Configuring a cluster of Scheduler servers is the key for a High Availability (HA) scenario and provides the following features:

  • Load-balancing: occurs automatically, with each node of the cluster firing jobs as quickly as it can. When a trigger’s firing time occurs, the first node to acquire it (by placing a lock on it) is the node that will fire it. Only one node will fire the job for each firing. It will not necessarily be the same node each time.

  • Fail-over: occurs when one of the nodes fails while in the midst of executing one or more jobs. When a node fails, the other nodes detect the condition and identify the jobs in the database that were in progress within the failed node and they are re-executed by the remaining nodes.

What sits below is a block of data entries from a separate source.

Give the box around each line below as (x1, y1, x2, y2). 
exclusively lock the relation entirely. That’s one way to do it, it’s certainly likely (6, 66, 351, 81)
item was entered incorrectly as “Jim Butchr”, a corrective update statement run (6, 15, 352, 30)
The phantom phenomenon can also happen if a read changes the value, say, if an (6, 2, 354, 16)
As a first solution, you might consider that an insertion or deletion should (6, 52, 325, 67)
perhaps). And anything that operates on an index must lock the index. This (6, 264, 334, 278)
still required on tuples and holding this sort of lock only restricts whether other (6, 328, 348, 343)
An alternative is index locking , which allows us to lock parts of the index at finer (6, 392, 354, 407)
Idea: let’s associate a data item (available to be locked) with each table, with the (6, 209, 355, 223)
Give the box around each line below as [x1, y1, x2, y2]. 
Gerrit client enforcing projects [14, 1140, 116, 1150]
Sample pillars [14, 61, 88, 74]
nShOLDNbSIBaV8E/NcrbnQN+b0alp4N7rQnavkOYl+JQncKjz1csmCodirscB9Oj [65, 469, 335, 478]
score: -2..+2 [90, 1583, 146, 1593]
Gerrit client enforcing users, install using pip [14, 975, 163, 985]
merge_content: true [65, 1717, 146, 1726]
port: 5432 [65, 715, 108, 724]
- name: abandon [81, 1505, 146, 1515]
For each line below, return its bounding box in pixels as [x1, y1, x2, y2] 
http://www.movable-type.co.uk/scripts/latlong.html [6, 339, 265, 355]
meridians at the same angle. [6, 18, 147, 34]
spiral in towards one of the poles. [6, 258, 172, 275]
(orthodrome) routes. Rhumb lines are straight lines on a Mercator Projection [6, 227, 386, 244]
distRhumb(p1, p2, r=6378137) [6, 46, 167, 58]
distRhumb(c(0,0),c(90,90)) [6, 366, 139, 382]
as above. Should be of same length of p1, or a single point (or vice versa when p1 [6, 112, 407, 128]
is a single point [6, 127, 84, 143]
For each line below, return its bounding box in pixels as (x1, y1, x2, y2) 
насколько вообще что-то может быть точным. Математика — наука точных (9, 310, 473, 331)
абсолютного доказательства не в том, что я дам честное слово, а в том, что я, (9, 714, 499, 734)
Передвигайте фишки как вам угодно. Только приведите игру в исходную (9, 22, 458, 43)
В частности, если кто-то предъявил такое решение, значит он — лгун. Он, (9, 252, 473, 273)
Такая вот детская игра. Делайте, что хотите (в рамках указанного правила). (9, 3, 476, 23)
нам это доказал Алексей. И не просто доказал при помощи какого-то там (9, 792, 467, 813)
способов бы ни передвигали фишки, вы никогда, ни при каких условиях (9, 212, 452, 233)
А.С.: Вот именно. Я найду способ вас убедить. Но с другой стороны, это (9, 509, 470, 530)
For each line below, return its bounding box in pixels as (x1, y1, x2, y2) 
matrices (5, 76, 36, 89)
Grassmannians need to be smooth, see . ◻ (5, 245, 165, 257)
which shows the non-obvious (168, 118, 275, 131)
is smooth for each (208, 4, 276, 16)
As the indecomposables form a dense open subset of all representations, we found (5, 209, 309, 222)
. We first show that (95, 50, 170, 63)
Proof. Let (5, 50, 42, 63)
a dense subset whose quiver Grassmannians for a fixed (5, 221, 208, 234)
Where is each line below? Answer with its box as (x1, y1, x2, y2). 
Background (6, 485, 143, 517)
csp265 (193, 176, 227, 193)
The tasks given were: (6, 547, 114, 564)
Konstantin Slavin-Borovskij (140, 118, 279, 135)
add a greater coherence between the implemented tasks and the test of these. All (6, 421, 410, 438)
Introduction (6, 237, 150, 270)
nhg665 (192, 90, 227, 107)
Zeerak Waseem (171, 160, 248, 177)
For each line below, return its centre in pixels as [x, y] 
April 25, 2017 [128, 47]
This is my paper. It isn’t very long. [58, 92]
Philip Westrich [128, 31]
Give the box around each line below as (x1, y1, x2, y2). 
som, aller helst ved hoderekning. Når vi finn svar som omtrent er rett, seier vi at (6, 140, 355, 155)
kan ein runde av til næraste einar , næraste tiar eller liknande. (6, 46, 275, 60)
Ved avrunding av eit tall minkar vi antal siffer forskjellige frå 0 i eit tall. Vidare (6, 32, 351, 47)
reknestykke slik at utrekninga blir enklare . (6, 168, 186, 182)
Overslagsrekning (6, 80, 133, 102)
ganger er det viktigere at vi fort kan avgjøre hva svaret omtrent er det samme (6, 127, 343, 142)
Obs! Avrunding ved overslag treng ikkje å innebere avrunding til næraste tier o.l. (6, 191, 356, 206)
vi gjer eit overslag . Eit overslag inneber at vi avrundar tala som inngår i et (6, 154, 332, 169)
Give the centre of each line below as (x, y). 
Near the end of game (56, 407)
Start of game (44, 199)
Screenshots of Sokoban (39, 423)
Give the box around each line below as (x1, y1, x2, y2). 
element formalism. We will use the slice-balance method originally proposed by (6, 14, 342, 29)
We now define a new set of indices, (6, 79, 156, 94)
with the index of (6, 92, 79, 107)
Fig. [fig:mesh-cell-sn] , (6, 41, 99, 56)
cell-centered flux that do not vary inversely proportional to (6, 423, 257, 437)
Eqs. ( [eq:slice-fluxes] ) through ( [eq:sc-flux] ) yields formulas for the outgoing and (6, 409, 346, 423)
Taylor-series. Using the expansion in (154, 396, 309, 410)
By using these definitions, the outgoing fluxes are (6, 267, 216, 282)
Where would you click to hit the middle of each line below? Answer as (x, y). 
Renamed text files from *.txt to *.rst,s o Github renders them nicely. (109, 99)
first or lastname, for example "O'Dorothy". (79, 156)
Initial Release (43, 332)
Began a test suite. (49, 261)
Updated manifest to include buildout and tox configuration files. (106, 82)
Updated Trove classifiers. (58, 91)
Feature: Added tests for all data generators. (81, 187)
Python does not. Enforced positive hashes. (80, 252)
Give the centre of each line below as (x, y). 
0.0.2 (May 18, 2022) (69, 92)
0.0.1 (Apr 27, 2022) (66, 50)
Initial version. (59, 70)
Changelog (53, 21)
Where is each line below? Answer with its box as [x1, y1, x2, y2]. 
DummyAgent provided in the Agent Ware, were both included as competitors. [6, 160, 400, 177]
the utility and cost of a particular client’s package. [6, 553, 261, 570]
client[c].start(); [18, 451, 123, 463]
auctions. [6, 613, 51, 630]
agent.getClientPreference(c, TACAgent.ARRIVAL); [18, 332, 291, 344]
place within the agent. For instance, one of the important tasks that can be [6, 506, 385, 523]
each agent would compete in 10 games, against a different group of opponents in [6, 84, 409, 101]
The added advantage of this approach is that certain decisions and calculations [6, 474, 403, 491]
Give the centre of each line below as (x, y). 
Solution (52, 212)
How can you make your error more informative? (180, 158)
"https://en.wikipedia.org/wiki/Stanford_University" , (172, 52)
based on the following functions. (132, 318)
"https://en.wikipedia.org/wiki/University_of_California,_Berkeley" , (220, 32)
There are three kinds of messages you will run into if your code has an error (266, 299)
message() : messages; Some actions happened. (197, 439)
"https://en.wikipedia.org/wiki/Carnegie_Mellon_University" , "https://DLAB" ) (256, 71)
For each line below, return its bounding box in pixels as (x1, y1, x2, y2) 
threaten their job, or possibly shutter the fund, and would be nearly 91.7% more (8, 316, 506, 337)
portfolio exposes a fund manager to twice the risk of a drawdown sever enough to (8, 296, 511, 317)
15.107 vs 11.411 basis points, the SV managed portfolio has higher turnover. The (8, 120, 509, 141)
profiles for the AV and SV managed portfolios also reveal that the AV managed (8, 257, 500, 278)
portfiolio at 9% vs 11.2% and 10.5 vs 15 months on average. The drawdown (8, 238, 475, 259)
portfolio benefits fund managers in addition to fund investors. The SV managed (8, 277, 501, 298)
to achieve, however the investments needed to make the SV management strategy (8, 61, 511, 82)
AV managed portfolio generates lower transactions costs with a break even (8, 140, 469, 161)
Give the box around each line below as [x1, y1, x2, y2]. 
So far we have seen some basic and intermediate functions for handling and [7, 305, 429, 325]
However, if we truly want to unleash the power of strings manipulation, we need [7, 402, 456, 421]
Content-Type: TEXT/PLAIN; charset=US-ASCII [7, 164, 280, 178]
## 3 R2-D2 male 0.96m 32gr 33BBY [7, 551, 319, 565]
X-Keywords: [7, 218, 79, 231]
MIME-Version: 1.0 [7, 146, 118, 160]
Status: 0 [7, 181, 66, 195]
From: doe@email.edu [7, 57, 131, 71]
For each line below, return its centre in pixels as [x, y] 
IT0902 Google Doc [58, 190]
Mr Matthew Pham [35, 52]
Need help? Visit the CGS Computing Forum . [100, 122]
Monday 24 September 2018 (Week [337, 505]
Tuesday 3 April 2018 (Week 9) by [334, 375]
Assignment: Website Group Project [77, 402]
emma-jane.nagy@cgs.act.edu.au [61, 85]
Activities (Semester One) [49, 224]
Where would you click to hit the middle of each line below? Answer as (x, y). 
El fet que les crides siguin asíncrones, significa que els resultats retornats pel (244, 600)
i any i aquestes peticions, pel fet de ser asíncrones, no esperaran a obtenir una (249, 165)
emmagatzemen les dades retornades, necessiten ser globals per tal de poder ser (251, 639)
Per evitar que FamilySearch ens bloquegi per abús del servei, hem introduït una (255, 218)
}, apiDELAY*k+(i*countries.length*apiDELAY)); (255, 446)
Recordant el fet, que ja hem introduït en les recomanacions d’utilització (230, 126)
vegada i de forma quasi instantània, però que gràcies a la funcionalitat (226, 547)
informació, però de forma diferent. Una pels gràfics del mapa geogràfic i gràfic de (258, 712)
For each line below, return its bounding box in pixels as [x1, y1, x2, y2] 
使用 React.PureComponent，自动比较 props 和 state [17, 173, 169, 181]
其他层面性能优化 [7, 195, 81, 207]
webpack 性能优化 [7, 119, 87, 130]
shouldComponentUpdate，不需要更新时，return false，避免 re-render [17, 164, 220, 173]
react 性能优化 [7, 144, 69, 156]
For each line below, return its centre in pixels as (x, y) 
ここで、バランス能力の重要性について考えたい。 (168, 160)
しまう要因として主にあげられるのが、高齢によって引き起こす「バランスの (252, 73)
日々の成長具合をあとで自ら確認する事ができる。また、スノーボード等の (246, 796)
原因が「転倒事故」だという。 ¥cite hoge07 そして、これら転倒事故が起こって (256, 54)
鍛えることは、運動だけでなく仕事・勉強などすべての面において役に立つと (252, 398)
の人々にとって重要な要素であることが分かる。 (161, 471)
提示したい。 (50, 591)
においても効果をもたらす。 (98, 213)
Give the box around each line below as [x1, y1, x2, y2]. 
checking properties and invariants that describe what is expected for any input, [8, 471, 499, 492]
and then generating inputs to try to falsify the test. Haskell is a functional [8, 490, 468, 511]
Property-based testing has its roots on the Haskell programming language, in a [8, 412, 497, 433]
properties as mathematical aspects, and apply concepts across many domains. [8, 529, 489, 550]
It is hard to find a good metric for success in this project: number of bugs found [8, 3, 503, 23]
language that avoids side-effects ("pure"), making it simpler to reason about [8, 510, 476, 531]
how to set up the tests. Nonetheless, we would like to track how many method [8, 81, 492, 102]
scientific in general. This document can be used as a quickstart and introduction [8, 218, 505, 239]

Notice that the complete job would be re-executed, so if it has some exporters that generate files, they might be duplicated (unless they are configured to be overwritten). Besides, the recommendation is to export these files to a shared drive to be accessible to any server in the cluster.

Server configuration settings (the ones explained in this section) can be synchronized among servers by using the Import/Export feature (see Import/Export Backups and Use of the Import/Export Scripts for Backup) and including the configuration.

How to Remove a Scheduler Server from Cluster

If you have configured a cluster of several Scheduler servers and you want to remove one of them from the cluster, you will have to perform the following these steps:

  • Stop all the other Scheduler servers.

  • On the Scheduler server you want to remove from the cluster, go to Cluster Settings and disable clustering.

  • As the current database is configured like the other servers that are in the cluster, you will have to modify its configuration in order to not get corrupted metadata (you should never configure a non-clustered server to use the same database as any other server).

    • If this server is the last one in the cluster, you can keep the database configuration (as it is supposed to be the only server with that database configuration).

  • Start all Scheduler servers.

Scheduler HA Best Practices

If you have configured a cluster of several Scheduler servers, all of them must have access to the resources needed to execute the jobs (as any of the servers could execute any of the jobs).

  • Configure the jobs to export their generated files (in a CSV, SQL and/or custom exporters) to a shared drive, so that those files are accessible to any server in the cluster.

  • Modify the paths for uploaded files to point to a shared folder, so that the uploaded items can be accessible from any server in the cluster. In each server, edit the <DENODO_HOME>/conf/scheduler/ConfigurationParameters.properties to modify the following property:

    • CSVDataSourceStorer/csvFolder: stores the CSV files uploaded by the users when creating CSV data sources.